SIEM and the recent RSA breach

IMG_2839By now you’ve no doubt heard of the recent breach of RSA’s infrastructure and potential data loss related to its SecureID line of products. In an effort to help its customers, RSA has sent out the following list of recommendations:

  1. We recommend customers increase their focus on security for social media applications and the use of those applications and websites by anyone with access to their critical networks.
  2. We recommend customers enforce strong password and pin policies.
  3. We recommend customers follow the rule of least privilege when assigning roles and responsibilities to security administrators.
  4. We recommend customers re-educate employees on the importance of avoiding suspicious emails, and remind them not to provide user names or other credentials to anyone without verifying that person’s identity and authority. Employees should not comply with email or phone-based requests for credentials and should report any such attempts.
  5. We recommend customers pay special attention to security around their active directories, making full use of their SIEM products and also implementing two-factor authentication to control access to active directories.
  6. We recommend customers watch closely for changes in user privilege levels and access rights using security monitoring technologies such as SIEM, and consider adding more levels of manual approval for those changes.
  7. We recommend customers harden, closely monitor, and limit remote and physical access to infrastructure that is hosting critical security software.
  8. We recommend customers examine their help desk practices for information leakage that could help an attacker perform a social engineering attack.
  9. We recommend customers update their security products and the operating systems hosting them with the latest patches.

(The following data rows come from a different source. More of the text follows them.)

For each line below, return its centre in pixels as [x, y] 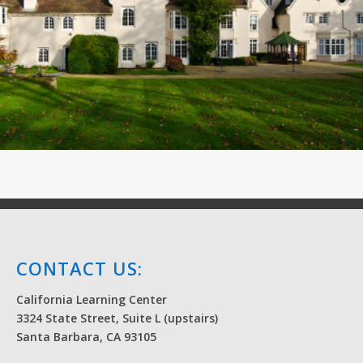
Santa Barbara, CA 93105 [86, 336]
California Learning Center [92, 299]
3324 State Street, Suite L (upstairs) [117, 318]
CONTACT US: [79, 268]
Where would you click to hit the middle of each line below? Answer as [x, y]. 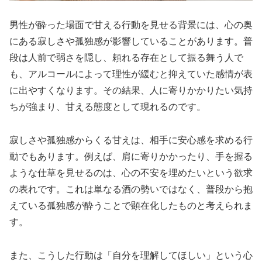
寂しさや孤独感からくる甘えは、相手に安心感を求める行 [131, 140]
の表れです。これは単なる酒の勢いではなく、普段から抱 [131, 189]
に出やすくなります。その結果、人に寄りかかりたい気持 [131, 91]
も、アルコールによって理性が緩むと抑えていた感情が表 [131, 74]
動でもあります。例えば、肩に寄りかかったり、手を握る [131, 157]
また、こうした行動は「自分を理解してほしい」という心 [131, 255]
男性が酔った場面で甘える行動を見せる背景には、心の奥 [131, 25]
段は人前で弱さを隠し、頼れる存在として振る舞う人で [126, 58]
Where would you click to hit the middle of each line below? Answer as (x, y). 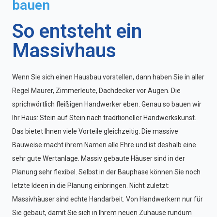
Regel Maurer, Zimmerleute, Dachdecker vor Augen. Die (96, 91)
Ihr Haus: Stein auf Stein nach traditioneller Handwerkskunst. (104, 118)
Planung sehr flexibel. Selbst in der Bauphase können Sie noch (106, 172)
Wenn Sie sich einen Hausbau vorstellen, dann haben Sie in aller (108, 77)
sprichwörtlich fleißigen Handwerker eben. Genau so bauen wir (107, 104)
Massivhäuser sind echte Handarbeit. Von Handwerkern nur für (108, 199)
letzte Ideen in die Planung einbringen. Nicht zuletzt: (91, 186)
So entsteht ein (77, 31)

One thing that surprised me is the two highlighted entries (items 5 & 6) that expressly call out SIEM as a recommended platform for monitoring subsequent breaches as a result of RSA’s breach. Now I know that RSA has its own SIEM product (enVision), but this is the first set of post-breach recommendations that suggested SIEM as a supportive monitoring tool that I can remember that didn’t come from a pure-play SIEM vendor – which is why I wanted to blog about it. RSA has a portfolio of products and it took the time to mention SIEM in 2 of its 9 bullet points.